Protesters in Bahrain Demand More Changes
By Michael Slackman and Nadim Audi
The New York Times
February 25, 2011
MANAMA, Bahrain — In by far the largest protest yet here, tens of thousands of demonstrators packed the city’s streets on Friday and closed a stretch of highway as they demanded that their king dissolve the government and agree to a transition to a true constitutional monarchy.
The protest — which appeared to be twice as large as one on Tuesday that drew about 100,000 people — cut through Manama, the capital, with staggering numbers for a population of just 500,000. They marched in two huge, roaring crowds from the south and from the west, converging at Pearl Square.

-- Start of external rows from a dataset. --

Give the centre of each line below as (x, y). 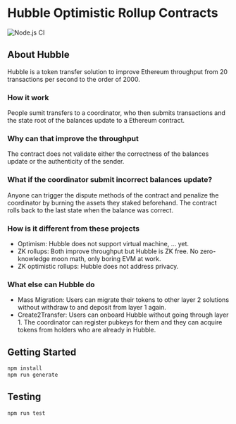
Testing (24, 397)
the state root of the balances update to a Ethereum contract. (96, 121)
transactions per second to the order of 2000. (74, 79)
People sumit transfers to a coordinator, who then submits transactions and (116, 113)
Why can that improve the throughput (73, 138)
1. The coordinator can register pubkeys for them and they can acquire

“This is another great day for our movement,” said Abbas al-Mawali, 30, a security guard who joined the march. “We won’t stop until our demands are met. We will have a march like this every day if we have to.”
But after 11 days of protests, King Hamad ibn Isa al-Khalifa has slowly moved to meet protesters’ demands, taking incremental steps. Late Friday, he fired three cabinet ministers, but not the prime minister — one of the opposition’s top demands. He also has not addressed the issue of democratic change.

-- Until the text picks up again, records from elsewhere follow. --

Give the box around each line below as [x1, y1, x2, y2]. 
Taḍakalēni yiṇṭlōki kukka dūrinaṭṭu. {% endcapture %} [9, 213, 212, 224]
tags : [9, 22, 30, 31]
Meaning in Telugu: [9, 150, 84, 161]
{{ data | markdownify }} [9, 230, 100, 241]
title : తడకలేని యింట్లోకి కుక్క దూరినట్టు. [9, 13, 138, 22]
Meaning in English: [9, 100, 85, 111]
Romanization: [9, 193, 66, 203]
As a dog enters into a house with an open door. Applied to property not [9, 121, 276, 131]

His emphasis appears to have been on defusing the protests and repairing the damage to Bahrain’s international reputation after the army fired on protesters last week, as well as on limiting concessions to ones that do not affect the government’s power.
“The government released prisoners and said it will investigate what happened; it will make some small changes in the government,” said a rights worker who is not being identified to protect him from potential reprisals by the government. “The whole region is changing. Now is our chance. I am saying, If we don’t do this now, we never will.”
The protesters, meanwhile, have not articulated a strategy for bringing about change, beyond new protests and camping out in the square.
The unrest has been led by members of the nation’s Shiite majority, who have long been politically marginalized and who have accused the Sunni king and his government of discrimination.
In a shift on Friday, it was the Shiite religious leaders who called for protests, rather than the political opposition. Although some of the chants on Friday had a religious cast — with some people shouting “victory comes from God” — the protesters’ demands remained the same, emphasizing a nonsectarian call for democracy and the downfall of the government.
Since the start of the crisis, the government’s response has evolved. First the king unleashed his armed forces, who killed seven protesters and wounded dozens. Then, under international pressure, he withdrew the police and military from the capital, called for a national dialogue, released 300 political prisoners and pointed to the protests as evidence of his government’s tolerance.
His government is also working with a public relations agency based in Britain, the Bell Pottinger Group, which says on its Web site that “we understand how to create, build and protect reputations in the modern age.”
On Friday, Bell Pottinger staff members distributed a statement from the government’s spokeswoman, Maysoon Sabkar, saying in part, “The Crown Prince has called on all parts of society to engage in the national dialogue to progress reform.”
On Thursday, Ms. Sabkar read a statement referring to the killings by government forces as “regrettable incidents” and announced that the king’s son, the crown prince, had called for Friday to be a national day of mourning, and that the king “extended condolences to the families” of the dead.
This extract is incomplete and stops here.